● Required action: Return, from the data below, each line that contains the word "Podcast".

● Dataset:
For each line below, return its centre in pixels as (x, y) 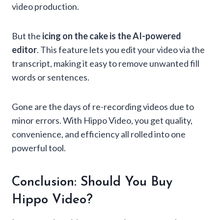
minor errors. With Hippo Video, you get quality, (102, 120)
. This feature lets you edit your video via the (121, 50)
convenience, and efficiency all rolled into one (99, 134)
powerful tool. (39, 148)
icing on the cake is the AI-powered (112, 36)
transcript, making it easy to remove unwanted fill (106, 63)
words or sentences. (51, 77)
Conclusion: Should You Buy (92, 182)
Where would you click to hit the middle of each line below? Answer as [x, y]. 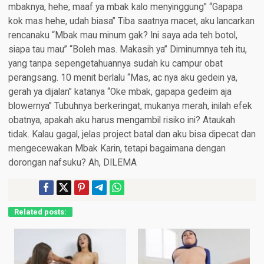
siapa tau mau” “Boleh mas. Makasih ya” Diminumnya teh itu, [127, 50]
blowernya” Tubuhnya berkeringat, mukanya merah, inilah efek [130, 106]
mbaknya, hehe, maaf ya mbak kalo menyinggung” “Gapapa [125, 7]
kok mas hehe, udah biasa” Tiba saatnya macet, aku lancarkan [131, 22]
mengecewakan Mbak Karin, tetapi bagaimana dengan [117, 149]
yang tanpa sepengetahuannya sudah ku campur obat [115, 64]
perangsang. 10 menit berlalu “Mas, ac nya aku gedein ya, [123, 78]
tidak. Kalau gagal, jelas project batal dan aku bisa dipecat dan [132, 135]
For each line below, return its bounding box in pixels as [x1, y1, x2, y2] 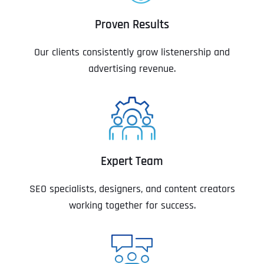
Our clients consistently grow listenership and [34, 45, 230, 60]
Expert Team [101, 154, 163, 170]
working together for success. [68, 199, 196, 213]
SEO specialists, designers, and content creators [29, 182, 235, 196]
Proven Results [95, 17, 169, 33]
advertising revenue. [88, 62, 176, 76]
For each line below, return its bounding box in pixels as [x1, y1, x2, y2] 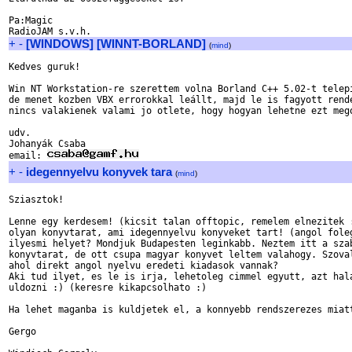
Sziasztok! [9, 194, 64, 205]
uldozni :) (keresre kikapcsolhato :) [9, 282, 207, 293]
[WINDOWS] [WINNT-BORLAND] [26, 37, 206, 50]
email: [9, 150, 47, 161]
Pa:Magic [9, 15, 53, 26]
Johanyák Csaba [9, 138, 86, 149]
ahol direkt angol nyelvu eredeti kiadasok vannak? [9, 260, 278, 271]
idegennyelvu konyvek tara [26, 165, 172, 178]
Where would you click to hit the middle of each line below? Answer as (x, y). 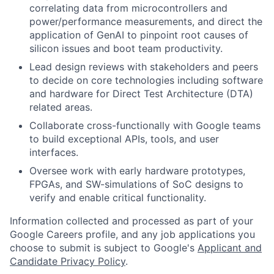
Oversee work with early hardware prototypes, (137, 171)
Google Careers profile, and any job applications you (132, 235)
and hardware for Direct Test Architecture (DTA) (141, 94)
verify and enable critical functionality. (118, 198)
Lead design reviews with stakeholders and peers (144, 67)
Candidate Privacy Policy (68, 261)
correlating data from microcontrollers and (128, 8)
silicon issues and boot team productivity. (126, 49)
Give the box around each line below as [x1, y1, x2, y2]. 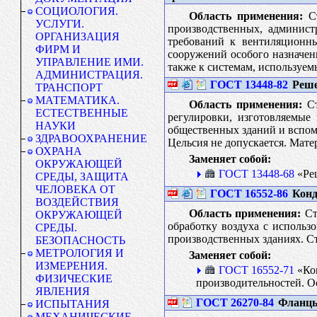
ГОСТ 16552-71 [218, 263, 294, 276]
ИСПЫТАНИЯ [35, 298, 110, 310]
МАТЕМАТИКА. [35, 94, 120, 106]
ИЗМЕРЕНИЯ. [35, 260, 108, 272]
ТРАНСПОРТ [35, 81, 103, 93]
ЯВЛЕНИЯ [35, 285, 90, 297]
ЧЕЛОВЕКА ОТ [35, 183, 115, 195]
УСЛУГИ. [35, 18, 84, 30]
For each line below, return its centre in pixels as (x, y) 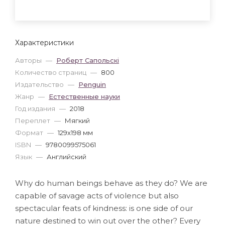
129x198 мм (75, 132)
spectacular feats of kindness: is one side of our (104, 208)
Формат (30, 132)
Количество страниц (51, 72)
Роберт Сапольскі (88, 60)
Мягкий (77, 120)
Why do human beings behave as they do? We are (111, 183)
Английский (67, 156)
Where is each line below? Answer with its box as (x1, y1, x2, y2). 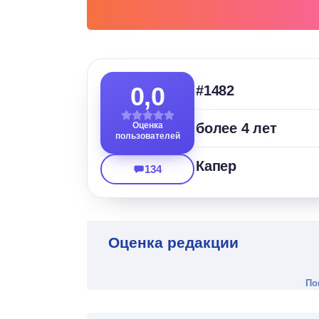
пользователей (115, 131, 180, 142)
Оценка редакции (108, 234, 239, 251)
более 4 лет (196, 120, 277, 137)
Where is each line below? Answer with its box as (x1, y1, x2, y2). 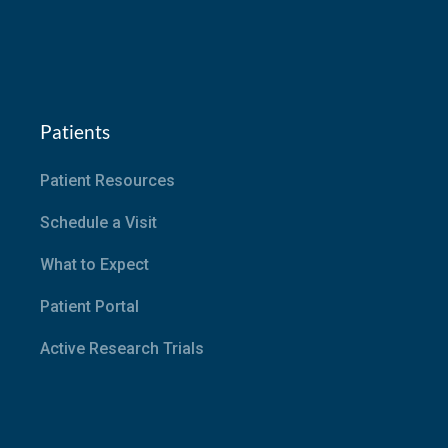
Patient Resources (40, 171, 176, 190)
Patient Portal (40, 297, 140, 316)
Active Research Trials (40, 339, 205, 358)
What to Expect (40, 255, 150, 274)
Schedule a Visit (40, 213, 158, 232)
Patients (40, 120, 111, 143)
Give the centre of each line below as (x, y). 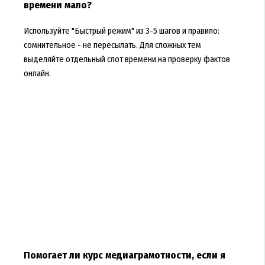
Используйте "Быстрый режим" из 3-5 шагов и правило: (121, 30)
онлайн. (37, 73)
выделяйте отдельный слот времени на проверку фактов (127, 59)
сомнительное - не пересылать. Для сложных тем (112, 45)
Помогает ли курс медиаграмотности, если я (124, 255)
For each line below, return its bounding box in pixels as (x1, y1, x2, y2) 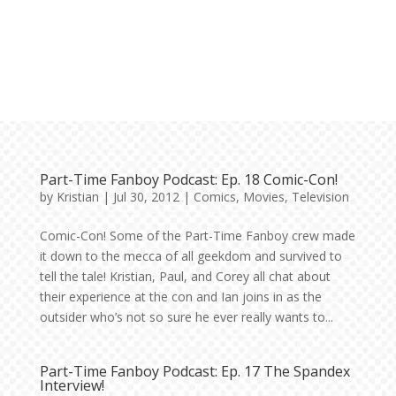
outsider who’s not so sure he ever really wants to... (39, 308, 333, 325)
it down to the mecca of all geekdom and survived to (39, 247, 342, 264)
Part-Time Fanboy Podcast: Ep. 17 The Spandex (39, 361, 350, 381)
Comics (193, 187, 236, 205)
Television (291, 187, 349, 205)
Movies (242, 187, 285, 205)
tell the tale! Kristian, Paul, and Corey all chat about (39, 267, 331, 285)
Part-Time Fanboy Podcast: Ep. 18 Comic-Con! (39, 169, 338, 189)
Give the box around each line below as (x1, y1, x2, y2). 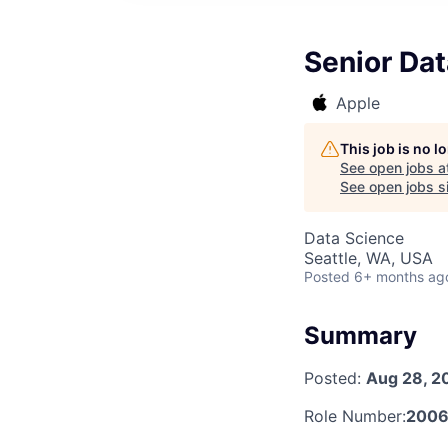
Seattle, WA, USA (304, 248, 433, 268)
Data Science (304, 228, 404, 248)
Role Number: (304, 405, 406, 426)
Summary (304, 321, 417, 350)
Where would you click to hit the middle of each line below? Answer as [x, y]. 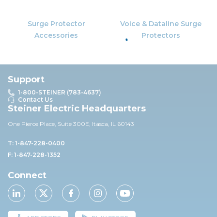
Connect [27, 175]
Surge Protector [56, 24]
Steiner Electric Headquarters [77, 108]
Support [26, 79]
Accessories [56, 35]
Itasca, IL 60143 [113, 124]
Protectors [161, 35]
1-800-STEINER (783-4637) [60, 92]
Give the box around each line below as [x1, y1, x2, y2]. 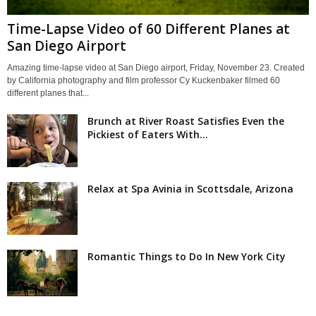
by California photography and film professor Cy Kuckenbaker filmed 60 [7, 75, 280, 85]
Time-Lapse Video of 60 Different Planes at [7, 19, 290, 38]
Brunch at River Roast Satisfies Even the [87, 114, 284, 128]
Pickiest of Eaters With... [87, 127, 208, 141]
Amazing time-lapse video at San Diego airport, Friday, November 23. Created [7, 62, 305, 73]
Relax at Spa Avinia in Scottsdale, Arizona [87, 181, 293, 195]
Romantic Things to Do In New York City [87, 249, 286, 263]
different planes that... [7, 87, 89, 98]
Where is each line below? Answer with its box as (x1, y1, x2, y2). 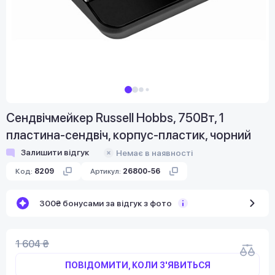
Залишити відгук (21, 147, 89, 158)
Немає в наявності (116, 147, 193, 158)
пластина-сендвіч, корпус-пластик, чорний (6, 127, 251, 142)
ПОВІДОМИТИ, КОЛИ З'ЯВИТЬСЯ (64, 260, 211, 270)
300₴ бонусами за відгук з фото (39, 198, 172, 208)
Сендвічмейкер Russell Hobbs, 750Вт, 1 (6, 110, 224, 125)
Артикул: (90, 166, 121, 176)
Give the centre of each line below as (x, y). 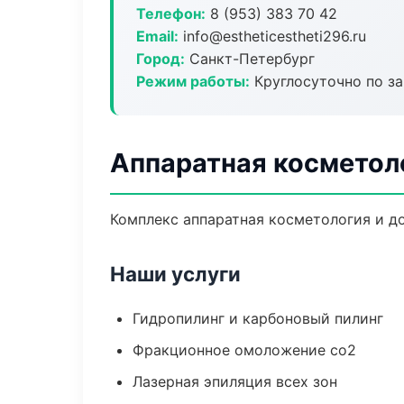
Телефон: (171, 14)
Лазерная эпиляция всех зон (235, 381)
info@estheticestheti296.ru (272, 36)
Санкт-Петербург (250, 59)
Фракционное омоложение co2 (244, 350)
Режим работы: (193, 81)
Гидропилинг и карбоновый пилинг (258, 318)
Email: (157, 36)
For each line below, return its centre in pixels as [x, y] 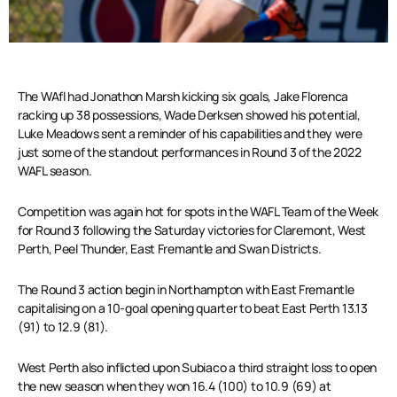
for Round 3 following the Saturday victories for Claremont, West [192, 230]
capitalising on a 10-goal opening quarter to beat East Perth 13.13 [193, 308]
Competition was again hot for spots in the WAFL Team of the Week [198, 212]
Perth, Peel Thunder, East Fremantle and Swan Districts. [170, 249]
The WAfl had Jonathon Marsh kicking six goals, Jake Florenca [183, 97]
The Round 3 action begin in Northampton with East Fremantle [186, 290]
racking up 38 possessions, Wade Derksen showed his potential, [189, 115]
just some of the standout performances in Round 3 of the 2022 [190, 152]
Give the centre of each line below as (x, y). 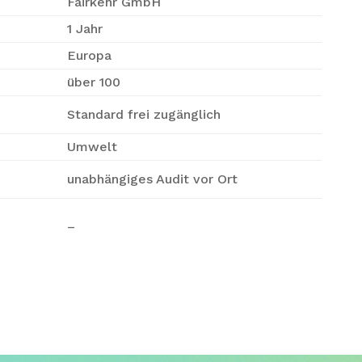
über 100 (94, 82)
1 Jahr (85, 29)
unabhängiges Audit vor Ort (153, 179)
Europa (90, 55)
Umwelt (93, 147)
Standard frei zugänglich (144, 114)
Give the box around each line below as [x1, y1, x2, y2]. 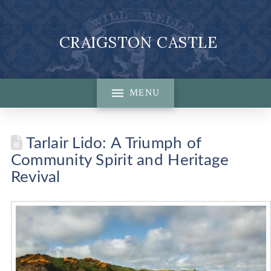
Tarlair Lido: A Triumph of [22, 135, 202, 151]
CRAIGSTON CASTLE [59, 31, 218, 52]
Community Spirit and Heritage [10, 152, 229, 168]
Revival [10, 169, 60, 185]
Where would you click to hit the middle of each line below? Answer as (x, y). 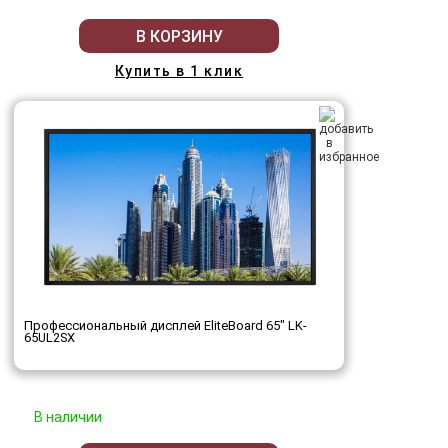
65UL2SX (49, 337)
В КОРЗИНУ (179, 36)
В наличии (68, 417)
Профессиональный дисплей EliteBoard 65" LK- (165, 325)
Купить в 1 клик (179, 71)
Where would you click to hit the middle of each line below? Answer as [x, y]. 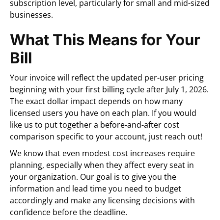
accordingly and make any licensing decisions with [102, 200]
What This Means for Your [105, 39]
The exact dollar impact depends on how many [96, 101]
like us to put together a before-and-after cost [95, 124]
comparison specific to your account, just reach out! [106, 136]
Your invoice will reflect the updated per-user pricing [107, 77]
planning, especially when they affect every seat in [102, 165]
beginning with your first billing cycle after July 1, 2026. [109, 89]
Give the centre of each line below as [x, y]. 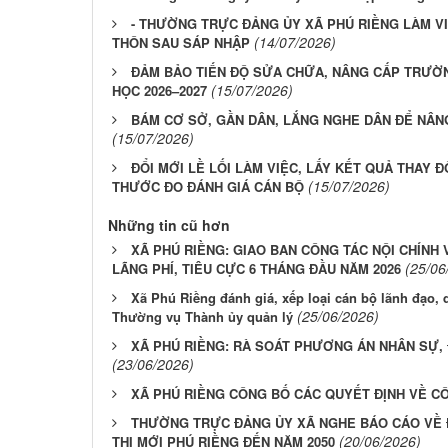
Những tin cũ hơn [169, 225]
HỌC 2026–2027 [159, 91]
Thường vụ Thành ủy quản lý [202, 317]
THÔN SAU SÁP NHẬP [181, 43]
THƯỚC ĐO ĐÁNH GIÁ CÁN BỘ [208, 187]
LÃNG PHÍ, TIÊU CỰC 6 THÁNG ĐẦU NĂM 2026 [256, 269]
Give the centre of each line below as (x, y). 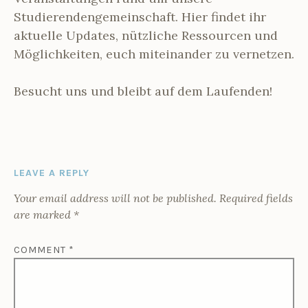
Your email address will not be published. (115, 198)
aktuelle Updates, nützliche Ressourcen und (146, 35)
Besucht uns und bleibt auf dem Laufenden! (143, 91)
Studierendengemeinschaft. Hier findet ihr (140, 16)
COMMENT (41, 250)
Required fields (256, 198)
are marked (44, 214)
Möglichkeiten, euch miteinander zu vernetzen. (154, 54)
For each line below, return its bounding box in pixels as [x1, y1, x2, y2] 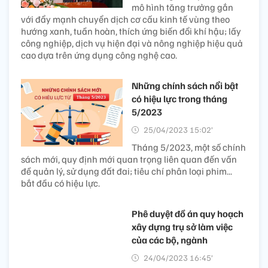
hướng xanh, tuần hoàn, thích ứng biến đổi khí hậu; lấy [21, 25, 241, 37]
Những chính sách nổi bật [132, 79, 238, 92]
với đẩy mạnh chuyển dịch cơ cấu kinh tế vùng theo [21, 13, 230, 25]
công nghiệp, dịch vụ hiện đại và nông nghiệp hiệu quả [21, 36, 243, 49]
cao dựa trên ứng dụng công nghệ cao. [21, 48, 177, 61]
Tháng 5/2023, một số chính [132, 141, 246, 153]
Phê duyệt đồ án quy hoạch [132, 207, 243, 220]
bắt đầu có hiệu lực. [21, 176, 100, 189]

● Your response:
Part-Time Fanboy Podcast: Ep. 17 The Spandex (39, 361, 350, 381)
Part-Time Fanboy Podcast: Ep. 18 Comic-Con! (39, 169, 338, 189)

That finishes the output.